How to Remove Duplicate Lines from Any Text File

Duplicate lines are a common data quality problem. They appear in keyword lists, email address exports, log files, CSV exports, and any text file that has been merged, copied, or updated incrementally over time. Removing duplicates is a routine cleaning step before importing data, publishing a list, or processing text programmatically.

Using an online tool

The fastest approach for a one-off task: use the Remove Duplicate Lines tool on TextUtils. Paste your text, and duplicate lines are removed instantly in your browser — ordered duplicates are removed while preserving the first occurrence and the original order. Nothing is sent to any server.

Using the command line (Unix/macOS/Linux)
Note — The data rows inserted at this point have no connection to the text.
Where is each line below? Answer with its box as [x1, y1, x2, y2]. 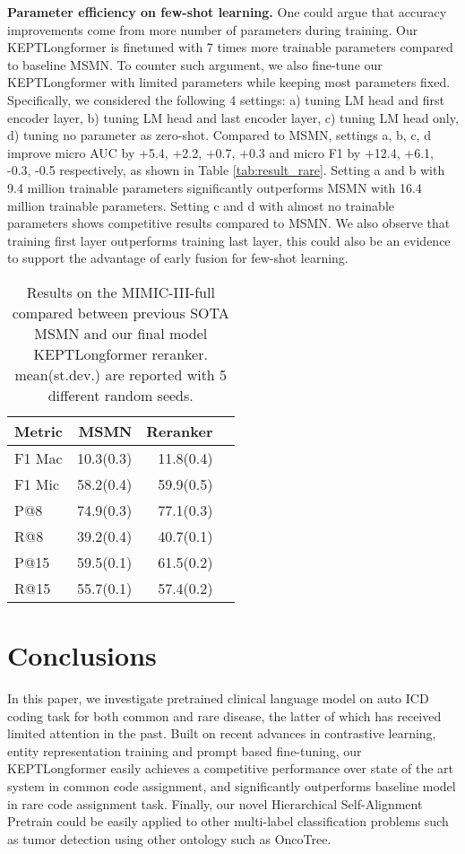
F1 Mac [14, 447, 63, 468]
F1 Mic [14, 473, 60, 494]
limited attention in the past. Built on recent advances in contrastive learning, [7, 724, 436, 743]
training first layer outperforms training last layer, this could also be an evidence [7, 231, 451, 249]
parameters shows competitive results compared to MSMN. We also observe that [7, 213, 451, 232]
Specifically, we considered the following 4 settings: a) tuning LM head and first [7, 90, 444, 109]
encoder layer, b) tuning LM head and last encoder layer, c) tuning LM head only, [7, 108, 459, 126]
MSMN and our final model [34, 322, 208, 344]
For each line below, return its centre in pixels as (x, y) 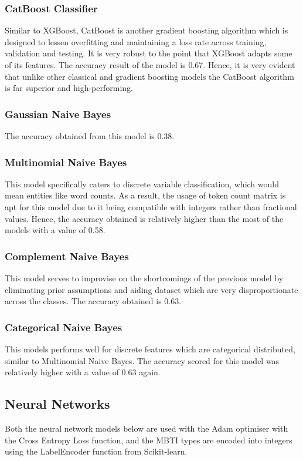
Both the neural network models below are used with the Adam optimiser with (147, 428)
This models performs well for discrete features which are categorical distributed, (150, 349)
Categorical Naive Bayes (64, 327)
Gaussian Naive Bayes (58, 114)
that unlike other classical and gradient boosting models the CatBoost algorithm (149, 76)
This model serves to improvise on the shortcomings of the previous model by (144, 278)
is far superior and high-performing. (69, 88)
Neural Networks (57, 404)
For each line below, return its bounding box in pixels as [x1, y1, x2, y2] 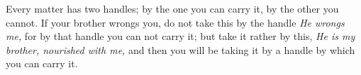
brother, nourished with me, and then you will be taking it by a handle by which [6, 42, 355, 57]
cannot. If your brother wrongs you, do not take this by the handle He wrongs [6, 15, 345, 29]
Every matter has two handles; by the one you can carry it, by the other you [6, 1, 339, 15]
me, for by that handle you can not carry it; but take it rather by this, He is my [6, 29, 355, 43]
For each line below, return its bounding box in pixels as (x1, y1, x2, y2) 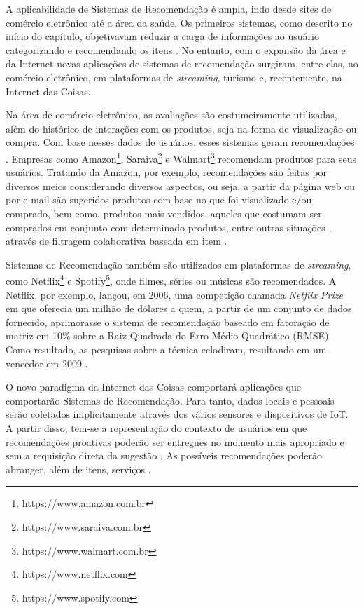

The Unix toolkit has two classic tools for this:

# Remove adjacent duplicate lines (input must be sorted)
sort input.txt | uniq > output.txt

# Remove duplicates while preserving original order (GNU awk)
awk '!seen[$0]++' input.txt > output.txt

sort | uniq is fast and simple but sorts the output, losing the original order. awk '!seen[$0]++' preserves the first occurrence of each line in its original position — the seen array tracks which lines have been encountered, and ! inverts the boolean to print only lines not yet seen.

Using Python

For programmatic use or integration into a larger pipeline:

with open('input.txt') as f:
    lines = f.readlines()

seen = set()
unique = []
for line in lines:
    key = line.strip()
    if key not in seen:
        seen.add(key)
        unique.append(line)

with open('output.txt', 'w') as f:
    f.writelines(unique)

This preserves original order and handles trailing whitespace consistently. Adjust line.strip() to line.rstrip('\n') if you want to preserve leading whitespace while still detecting duplicates.

Using JavaScript

const text = "line1\nline2\nline1\nline3";
const unique = [...new Set(text.split('\n'))].join('\n');
// "line1\nline2\nline3"

Note: new Set() uses strict equality (===) for comparison, so "line1 " (trailing space) and "line1" would be treated as different lines. Strip lines if you want to normalize whitespace before deduplication.

Using Microsoft Excel or Google Sheets

If your data is in a spreadsheet: paste lines into column A, then use Data → Remove Duplicates (Excel) or Data → Data cleanup → Remove duplicates (Google Sheets). This removes rows with identical cell values and is the most accessible approach for non-technical users.

Case sensitivity considerations

Most tools treat Hello and hello as different lines. If you want case-insensitive deduplication — keeping only one of ERROR and error — you need to normalize before comparing. In Python: compare line.strip().lower() but keep the original case in the output. In awk: awk '!seen[tolower($0)]++'.